Shirley Hicks says the appeal of a maker space is its flexibility and freedom which is different from a corporate research lab.

“This is what’s exciting thing about a group like this,” said Hicks. “It’s not defined. It’s amorphous. The edges are fuzzy.”

There’s a mix of individual and group projects, such as the LED array. Some members take a programming bent. They’re also fixing a 3-D printer.

“When it’s all said and done we want this to be an excellent place for people to come and if they have an idea, they can make it real,” said Shawn Pearson.

 

MakeBHM

Nearby in Avondale, another maker group is forming. Heather Spencer Holmes directs MakeBHM. Make is less than a year old and with woodworking, ceramics and a small darkroom, this group has a more traditional and artistic focus.
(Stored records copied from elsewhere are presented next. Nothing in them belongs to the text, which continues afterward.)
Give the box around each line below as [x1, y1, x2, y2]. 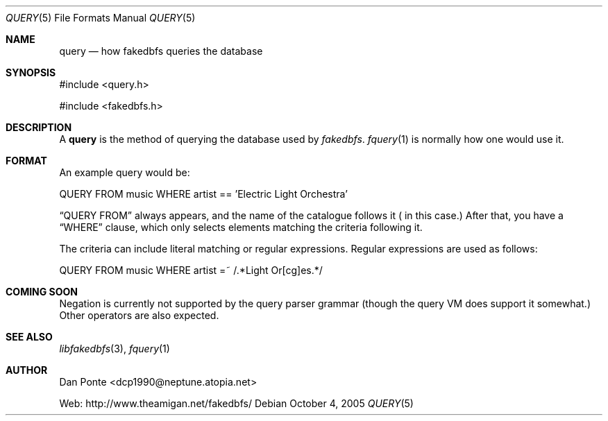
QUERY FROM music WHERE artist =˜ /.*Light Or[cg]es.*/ [59, 264, 323, 276]
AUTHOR [6, 364, 48, 376]
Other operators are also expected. [59, 309, 219, 321]
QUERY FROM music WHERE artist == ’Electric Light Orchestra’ [59, 188, 348, 200]
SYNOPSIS [6, 67, 56, 78]
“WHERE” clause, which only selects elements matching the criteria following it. [59, 221, 423, 233]
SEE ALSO [6, 331, 53, 343]
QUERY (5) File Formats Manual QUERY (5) [6, 12, 196, 24]

“I like to say we’re rocking it old school over here with our power tools,” said Holmes.

Those tools are partly why furniture maker Zade Denny is here.

“We were working out of our driveway,” said Denny. “And so to have a real space with a roof with tools is awesome.”

Instructor Joe McCreary shows the inside of a band saw at a safety workshop at MakeBHM

 

For all the fun that happens in these maker spaces, it’s not merely a case of people playing with expensive toys. It can mean business. Ford has partnered with maker spaces. The company Square, which allows smart phones to take credit cards, developed its technology through one of these groups. Some states and local governments are funding maker spaces to spur innovation.

“Innovation is a cultural phenomenon,” said Cynthia Lohrke, a Samford University business professor. “You can’t implant it. It has to sort of come about. And this is a natural organic place for that to happen.”

Lohrke says the fact these maker spaces are forming in Birmingham speaks to an entrepreneurial energy in the city. One business has already spun off from Make. So while places such as Memphis, Atlanta and Huntsville have longer running maker communities, Birmingham is taking its own seat at the table. A table covered with LEDs, circuit boards and PVC pipe.